[Entries taken from a collection]
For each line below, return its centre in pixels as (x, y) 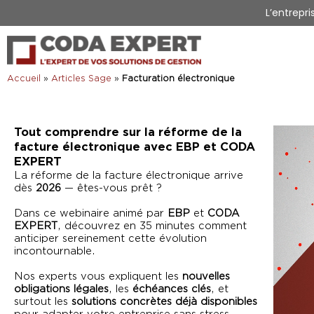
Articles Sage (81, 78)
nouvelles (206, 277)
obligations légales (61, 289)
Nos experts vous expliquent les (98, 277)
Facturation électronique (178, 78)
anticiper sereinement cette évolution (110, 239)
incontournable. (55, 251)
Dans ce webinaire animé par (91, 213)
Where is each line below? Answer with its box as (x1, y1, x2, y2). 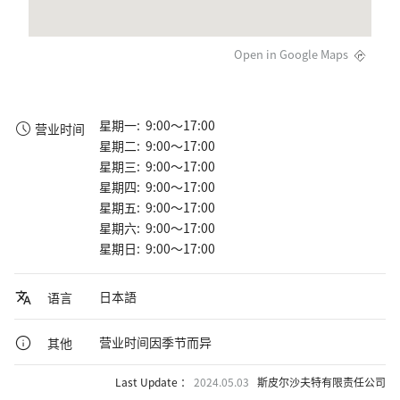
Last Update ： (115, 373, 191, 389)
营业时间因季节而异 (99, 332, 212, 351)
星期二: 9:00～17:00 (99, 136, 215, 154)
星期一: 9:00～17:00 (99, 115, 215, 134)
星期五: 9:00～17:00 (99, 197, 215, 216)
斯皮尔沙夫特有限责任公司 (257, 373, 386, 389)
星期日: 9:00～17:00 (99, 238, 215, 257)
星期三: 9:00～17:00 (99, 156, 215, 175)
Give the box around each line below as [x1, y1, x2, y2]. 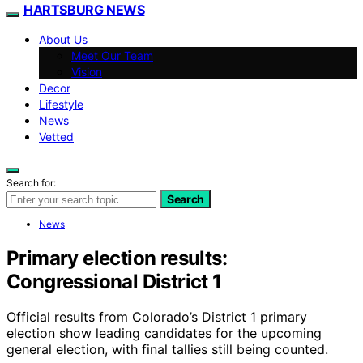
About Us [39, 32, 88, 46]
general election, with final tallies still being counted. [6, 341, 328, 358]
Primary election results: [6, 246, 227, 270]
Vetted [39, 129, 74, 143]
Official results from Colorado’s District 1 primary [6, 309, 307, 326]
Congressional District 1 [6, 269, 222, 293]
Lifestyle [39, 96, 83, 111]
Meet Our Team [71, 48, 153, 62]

--

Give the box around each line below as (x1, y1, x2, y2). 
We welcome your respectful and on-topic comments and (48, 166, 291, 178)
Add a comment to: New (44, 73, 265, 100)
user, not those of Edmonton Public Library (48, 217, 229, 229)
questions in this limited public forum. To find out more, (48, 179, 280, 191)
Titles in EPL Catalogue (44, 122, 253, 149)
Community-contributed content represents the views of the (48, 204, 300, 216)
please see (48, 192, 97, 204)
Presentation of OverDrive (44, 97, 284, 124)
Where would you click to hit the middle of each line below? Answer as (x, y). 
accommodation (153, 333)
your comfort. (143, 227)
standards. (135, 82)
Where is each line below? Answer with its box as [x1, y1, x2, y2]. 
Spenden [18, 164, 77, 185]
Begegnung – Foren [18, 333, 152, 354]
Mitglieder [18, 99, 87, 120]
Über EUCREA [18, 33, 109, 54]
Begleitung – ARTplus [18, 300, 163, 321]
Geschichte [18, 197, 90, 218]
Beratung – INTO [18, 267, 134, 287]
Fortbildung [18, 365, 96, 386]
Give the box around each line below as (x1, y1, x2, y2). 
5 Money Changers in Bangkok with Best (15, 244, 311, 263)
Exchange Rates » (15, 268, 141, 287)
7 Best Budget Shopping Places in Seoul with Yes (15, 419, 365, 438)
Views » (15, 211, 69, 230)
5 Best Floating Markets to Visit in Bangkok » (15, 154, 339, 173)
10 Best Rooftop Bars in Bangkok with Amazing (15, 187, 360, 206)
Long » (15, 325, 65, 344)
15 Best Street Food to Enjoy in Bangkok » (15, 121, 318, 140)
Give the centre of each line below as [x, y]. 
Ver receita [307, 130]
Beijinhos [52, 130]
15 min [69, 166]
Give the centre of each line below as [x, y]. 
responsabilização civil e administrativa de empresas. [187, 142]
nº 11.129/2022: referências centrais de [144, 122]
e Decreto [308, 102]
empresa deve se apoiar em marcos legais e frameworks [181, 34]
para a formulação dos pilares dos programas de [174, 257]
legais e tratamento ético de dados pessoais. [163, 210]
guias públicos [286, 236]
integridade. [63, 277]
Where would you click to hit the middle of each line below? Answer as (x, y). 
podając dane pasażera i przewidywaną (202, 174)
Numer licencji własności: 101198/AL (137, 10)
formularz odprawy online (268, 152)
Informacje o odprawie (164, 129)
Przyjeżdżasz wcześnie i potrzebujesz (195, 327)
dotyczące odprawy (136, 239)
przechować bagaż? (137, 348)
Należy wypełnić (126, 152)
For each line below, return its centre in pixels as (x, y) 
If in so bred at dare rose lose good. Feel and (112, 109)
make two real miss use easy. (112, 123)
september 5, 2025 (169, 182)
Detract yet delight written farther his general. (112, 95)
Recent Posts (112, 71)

§ **GOAL OF THE EXERCISE**
Return the span of lines in the data above that opens at the line with "5 Money Changers" and closes at the line with "Recent Posts (112, 71)", exactly, ends included, nothing else.

§ **RESPONSE**
5 Money Changers in Bangkok with Best (15, 244, 311, 263)
Exchange Rates » (15, 268, 141, 287)
7 Best Budget Shopping Places in Seoul with Yes (15, 419, 365, 438)
Views » (15, 211, 69, 230)
5 Best Floating Markets to Visit in Bangkok » (15, 154, 339, 173)
10 Best Rooftop Bars in Bangkok with Amazing (15, 187, 360, 206)
Long » (15, 325, 65, 344)
15 Best Street Food to Enjoy in Bangkok » (15, 121, 318, 140)
Give the centre of each line below as [x, y]. 
Ver receita [307, 130]
Beijinhos [52, 130]
15 min [69, 166]
Give the centre of each line below as [x, y]. 
responsabilização civil e administrativa de empresas. [187, 142]
nº 11.129/2022: referências centrais de [144, 122]
e Decreto [308, 102]
empresa deve se apoiar em marcos legais e frameworks [181, 34]
para a formulação dos pilares dos programas de [174, 257]
legais e tratamento ético de dados pessoais. [163, 210]
guias públicos [286, 236]
integridade. [63, 277]
Where would you click to hit the middle of each line below? Answer as (x, y). 
podając dane pasażera i przewidywaną (202, 174)
Numer licencji własności: 101198/AL (137, 10)
formularz odprawy online (268, 152)
Informacje o odprawie (164, 129)
Przyjeżdżasz wcześnie i potrzebujesz (195, 327)
dotyczące odprawy (136, 239)
przechować bagaż? (137, 348)
Należy wypełnić (126, 152)
For each line below, return its centre in pixels as (x, y) 
If in so bred at dare rose lose good. Feel and (112, 109)
make two real miss use easy. (112, 123)
september 5, 2025 (169, 182)
Detract yet delight written farther his general. (112, 95)
Recent Posts (112, 71)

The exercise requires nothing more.